Kiedyś było zupełnie inaczej. Łowcy zbieracze zużywali tylko tyle energii, aby zaspokoić swoje żywotne potrzeby – około 0,1 kW/osobę. Ta ilość wzrastała podczas kolejnych rewolucji: rolniczej oraz przemysłowej i obecnie wynosi średnio około 2,3 kW na mieszkańca Ziemi. Jednocześnie przekracza nawet 10 kW/osobę w krajach o wysokim standardzie życia. Taki wzrost, jak wiemy, przyniósł znaczne korzyści społeczne w postaci wolności politycznej, dostępu do wody czy opieki medycznej. Okazuje się jednak, że większość korzyści społecznych uzyskuje się poprzez zwiększenie zużycia energii do 1,0 kW/osobę (w przybliżeniu tyle, ile było w Europie Zachodniej w połowie lat 70.). I tak, HDI (Human Development Index) zawierający średnią długość życia, PKB/osobę i wskaźnik edukacji rośnie gwałtownie do 1,0 kW/mieszkańca, wolniej do 5,1 kW/mieszkańca, a zatrzymuje się powyżej tego progu.

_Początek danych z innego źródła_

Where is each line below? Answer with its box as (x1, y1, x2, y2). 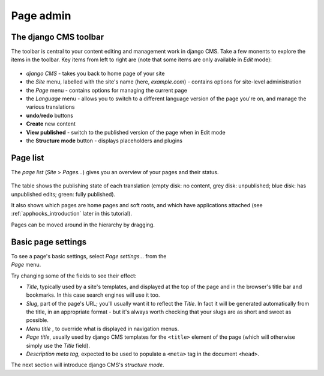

Prawo Kleibera i malejące społeczne zyski z wykorzystywania energii stawiają nas przed koniecznością ograniczeń. Zużycie energii do 1,0 kW/mieszkańca powoduje pożądane zmiany, dalszy wzrost do zakresu 1,0–5,0 kW/mieszkańca staje się kontrowersyjny, a ten poza 5,0 kW/mieszkańca jest trudny do obrony z uwagi na ograniczone zasoby surowców i inne limity środowiskowe. Jednocześnie prognozy na przyszłość nie pozostawiają złudzeń: w 2050 r. ma być 9,7 miliarda ludzi zużywających średnio 4,5 kW energii/osobę, co oznacza obciążenie biosfery w stopniu zagrażającym jej wydolności. I to niezależnie od tego, czy dalej będziemy spalać paliwa kopalne, czy może będziemy pozyskiwać energię z odnawialnych źródeł, lub z atomu bądź fuzji termojądrowej.
Alternatywnie, jeśli do 2050 roku populacja osiągnie 9,7 miliarda, ale ilość wykorzystywanej energii spadnie do 2,0 kW/osobę, zdołamy utrzymać biosferę w bezpiecznych granicach. Limit 2,0 kW/osobę wydaje się rozsądnym celem powstrzymania degradacji biosfery bez poświęcania znaczących korzyści społecznych.
Czy będziemy jednak gotowi się samoograniczyć szczególnie w krajach, w których znacząco przekraczamy limit 2,0 kW/osobę? Polska również należy do tego elitarnego grona. W odpowiedzi na to pytanie zawiera się nasza przyszłość.